# God of Chaos Undivided?



## Androxine Vortex (Jan 20, 2010)

There are Gods of Chaos that each represent a collective group of similar emotions. But as we well know, some worshipers prefer Chaos Undivided. You guessed it, they don't prefer one god over another. So if they are granted powers and mutations and ascentions, how does it get distributed out? 

The gifts they recieve are balanced and dont really seem to be more leaning to one god over the other so I always imagined that there would be a few daemons in the warp that sort of manage all of the unfocused energy. Unfocused as in these prayers arent towards any God in general, so its kind of just out there. 

So i figured if you guys think there might be some daemons that act as brokers of some sort or "contractors" (if you will, not sure what else to call them) who distribute power equally to these undivided mortals. Maybe this sint what "really" goes on in the warp but instead how a mortal might "interperit" it

If so then take this into consideration: Daemons that continue to grow stronger will eventually become greater daemons and daemon princes. (i think daemon prince only applies to mortals who have ascended; not sure but you get what i mean) Well, if a particular daemon of Chaos Undivided was given enough prayers and enough whatever you want to call it, and i t became more and more powerful, could it in a sense be sort of a lesser god of undivided? It would still be a daemon and in no way as powerfull as the 4 but in a way i see if it was given enough power, it could become a lesser god.

What are your thoughts?


----------



## cegorach (Nov 29, 2010)

I think it could not happen, people who worship undivided woship the pantheon ... sure sometimes balence in favor of one god might happen ... but if another god was made then it would have no worshippers as they are not worshipping "chaos undivided" as an entity but they are worshipping the pantheon of all four gods which is called "chaos undivided. I think I'm not making any sense ... oh well.


----------



## Androxine Vortex (Jan 20, 2010)

cegorach said:


> I think it could not happen, people who worship undivided woship the pantheon ... sure sometimes balence in favor of one god might happen ... but if another god was made then it would have no worshippers as they are not worshipping "chaos undivided" as an entity but they are worshipping the pantheon of all four gods which is called "chaos undivided. I think I'm not making any sense ... oh well.
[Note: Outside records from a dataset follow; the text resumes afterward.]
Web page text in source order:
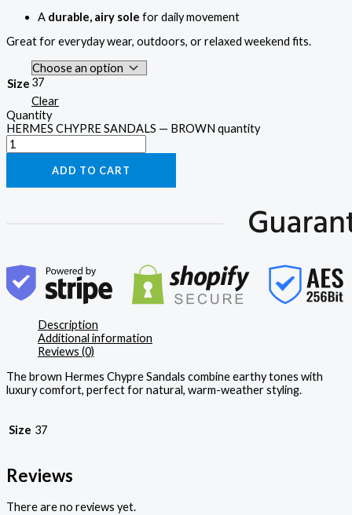
A durable, airy sole for daily movement
Great for everyday wear, outdoors, or relaxed weekend fits.
Size 37
Clear
Quantity
HERMES CHYPRE SANDALS — BROWN quantity
ADD TO CART
Description
Additional information
Reviews (0)
The brown Hermes Chypre Sandals combine earthy tones with
luxury comfort, perfect for natural, warm-weather styling.
Size 37
Reviews
There are no reviews yet.

I suppose so, I took that into consideration as well. But I thought it could work because when people worship chaos as a pantheon, sure i guess it can go to all of chaos in general, but when they are being given powers, I highly doubt the 4 agree on a certain percentage they each will give because in the end it would be like "Hey Khorne! You said you would only give him 25% of your share. Now he's more on your side!"

So what do you think about there being daemons or forces who monitor and distribute undivided powers and blessings?


----------



## MEQinc (Dec 12, 2010)

I think the worship of Chaos Undivided is basically choosing to keep your options open. So you'd pray to Khorne for strength (and he'd bless you or not) and Tzeetch for wisdom (and again, possible blessings); as opposed to only ever praying to Khorne. What this means is that even worshippers of Chaos Undivided can show definite leanings towards one God or the other while still following Chaos Undivided. Examples can be seen in the Undivided legions (like the Iron Warriors in _Storm of Iron_)
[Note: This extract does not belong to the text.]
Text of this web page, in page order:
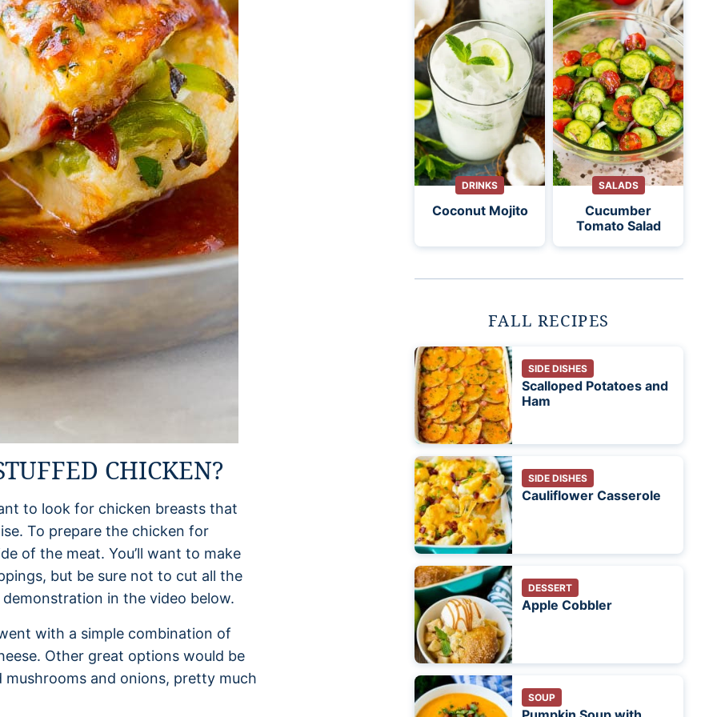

This means that when a blessing is recieved by a worshipper of Chaos Undivided it would still come from one specific god, not a collective. So if for example Khorne feels that this individual (who only prays to Chaos Undivided) has had a really awesome angry-hacky-slashy-kill moment, he might choose to bless him with claw-hands (or something). This individual could latter have a nice moment of blissful ectasy and Slaanesh might give him a face tenticle. The point is that it's not all four Gods coming together and saying "Let's give this man some crab hands, we'll split it, 25% each okay?"


----------



## Silens (Dec 26, 2010)

MEQinc said:


> I think the worship of Chaos Undivided is basically choosing to keep your options open. So you'd pray to Khorne for strength (and he'd bless you or not) and Tzeetch for wisdom (and again, possible blessings); as opposed to only ever praying to Khorne. What this means is that even worshippers of Chaos Undivided can show definite leanings towards one God or the other while still following Chaos Undivided. Examples can be seen in the Undivided legions (like the Iron Warriors in _Storm of Iron_)
> 
> This means that when a blessing is recieved by a worshipper of Chaos Undivided it would still come from one specific god, not a collective. So if for example Khorne feels that this individual (who only prays to Chaos Undivided) has had a really awesome angry-hacky-slashy-kill moment, he might choose to bless him with claw-hands (or something). This individual could latter have a nice moment of blissful ectasy and Slaanesh might give him a face tenticle. The point is that it's not all four Gods coming together and saying "Let's give this man some crab hands, we'll split it, 25% each okay?"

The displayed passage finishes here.